Le placebo est une substance généralement commercialisée dont, soit
l'efficacité n'est pas démontrée scientifiquement (homéopathie, certaines
substances phytothérapiques acides aminés, antiasthéniants etc ...), soit
l'indication ne correspond pas à l'indication officielle (vitamine C efficace
dans le scorbut mais probablement pas dans la grippe).
L'effet placebo est
l'écart positif constaté entre le résultat thérapeutique observé et l'effet
thérapeutique prévisible en fonction des données strictes de la pharmacologie.

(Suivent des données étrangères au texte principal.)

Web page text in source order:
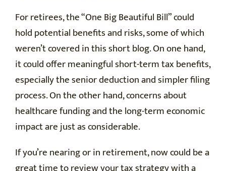
For retirees, the “One Big Beautiful Bill” could
hold potential benefits and risks, some of which
weren’t covered in this short blog. On one hand,
it could offer meaningful short-term tax benefits,
especially the senior deduction and simpler filing
process. On the other hand, concerns about
healthcare funding and the long-term economic
impact are just as considerable.
If you’re nearing or in retirement, now could be a
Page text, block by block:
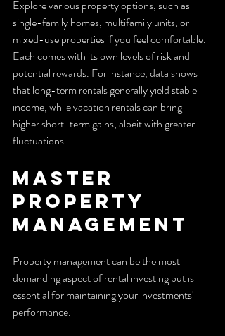
Explore various property options, such as
single-family homes, multifamily units, or
mixed-use properties if you feel comfortable.
Each comes with its own levels of risk and
potential rewards. For instance, data shows
that long-term rentals generally yield stable
income, while vacation rentals can bring
higher short-term gains, albeit with greater
fluctuations.
Master
Property
Management
Property management can be the most
demanding aspect of rental investing but is
essential for maintaining your investments'
performance.

L'effet nocebo est l'écart négatif constaté entre le résultat thérapeutique
observé et l'effet thérapeutique prévisible en fonction des données strictes de
la pharmacologie.
Le placebo est efficace chez l'animal domestique (conditionnement,
modification de la relation maître-animal), le sujet sain (15 à 25 % des sujets
ressentent "un effet" dont la moitié dans le sens d'une amélioration, l'autre
moitié sans aggravation), l'enfant et même le nourrisson.
La plupart des
maladies ont été étudiées du point de vue du placebo et de ses effets (plus ou
moins marqués selon la nature de la maladie et de la relation médecin-malade).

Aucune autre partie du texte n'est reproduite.